Public banking challenges
With its growing momentum, public banking has also attracted a host of critics. Many worry that starting a public bank will have significant short-term costs that may not be outweighed by any long-term gains. A Los Angeles inquiry into public banking costs described the ultimate price of a public bank as “exorbitant.” San Francisco similarly found that public banking would be an uncertain investment regardless of design.
Outside of the initial costs, some critics are concerned about public banks’ susceptibility to political influence. Without proper safeguards, loans could be given based on political clout rather than creditworthiness, fostering corruption and potentially destabilizing the banks.

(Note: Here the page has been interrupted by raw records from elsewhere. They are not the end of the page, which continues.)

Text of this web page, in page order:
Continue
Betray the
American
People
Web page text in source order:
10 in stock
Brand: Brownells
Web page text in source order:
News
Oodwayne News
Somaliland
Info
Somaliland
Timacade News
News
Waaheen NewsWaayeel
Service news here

The idea of public banking has also faced opposition from the banking industry. The president and CEO of the Bank of North Dakota has stressed that the bank is successful because it partners with North Dakota’s financial institutions instead of acting as a competitor. But some activists have specifically rallied around the idea of public banking as an alternative to big banks, setting up a potentially steep political hurdle.

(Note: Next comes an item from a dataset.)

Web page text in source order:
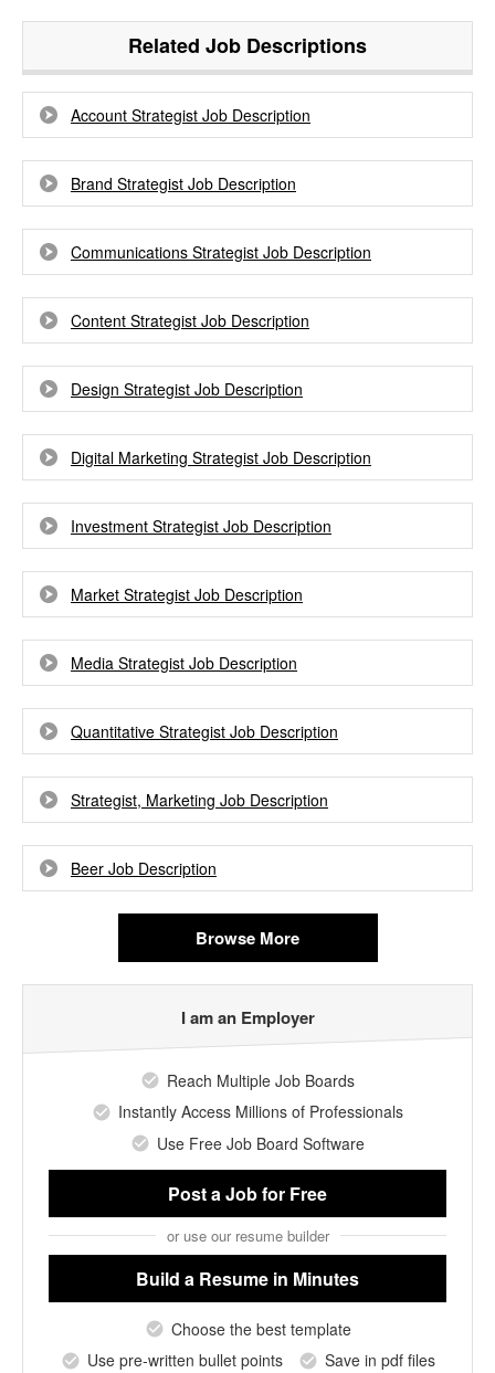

Despite these challenges, the problems that the public banking movement intends to solve, whether economic inequality or infrastructure investment, are not going away. If designed well, public banks could offer one way to address these concerns.
 For a more thorough discussion of these functions, see Morgan Ricks, The Money Problem: Rethinking Financial Regulation (2015) and Andrew Jackson & Ben Dyson, Modernising Money: Why Our Monetary System is Broken and How it Can be Fixed (2012).